We can fail to reject \(H_0\) when it is false. This is called a Type II error and constitutes a false negative. The probability of this type of error is denoted by \(\beta\), and it represents the false negative rate \(\beta = P(\text{insignificant result} | H_A\text{ true})\).
The complements of these two errors are:
The confidence level, the probability that we do not reject \(H_0\) if it is true (the probability of a true negative) is given by \(1 - \alpha = P(\text{insignificant result} | H_0\text{ true})\).

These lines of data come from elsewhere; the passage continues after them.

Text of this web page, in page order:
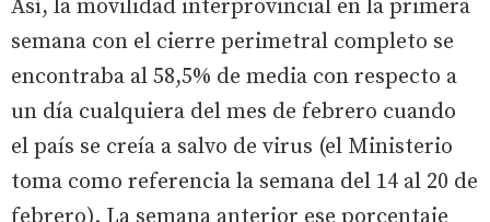
Así, la movilidad interprovincial en la primera
semana con el cierre perimetral completo se
encontraba al 58,5% de media con respecto a
un día cualquiera del mes de febrero cuando
el país se creía a salvo de virus (el Ministerio
toma como referencia la semana del 14 al 20 de

Power, the probability that we do reject \(H_0\) if it is false (the probability of a true positive) is given by \(1 - \beta = P(\text{significant result} | H_A\text{ true})\).
One of Neyman’s key insights was that while we cannot control error rates for a single experiment, we can control them over the long-run over many experiments. In practice, this means that if we follow the approach consistently and run many experiments we know that in \(\alpha\) percent of cases where a feature has no true effect we will erroneously find a significant result.
An interesting question then arises: out of all significant results we find, how many are false positives? The answer is given by the false discovery rate, which is \(P(H_0\text{ true} | \text{significant result})\). Note that the fewer true effects are generated, the more significant results are due to false positives.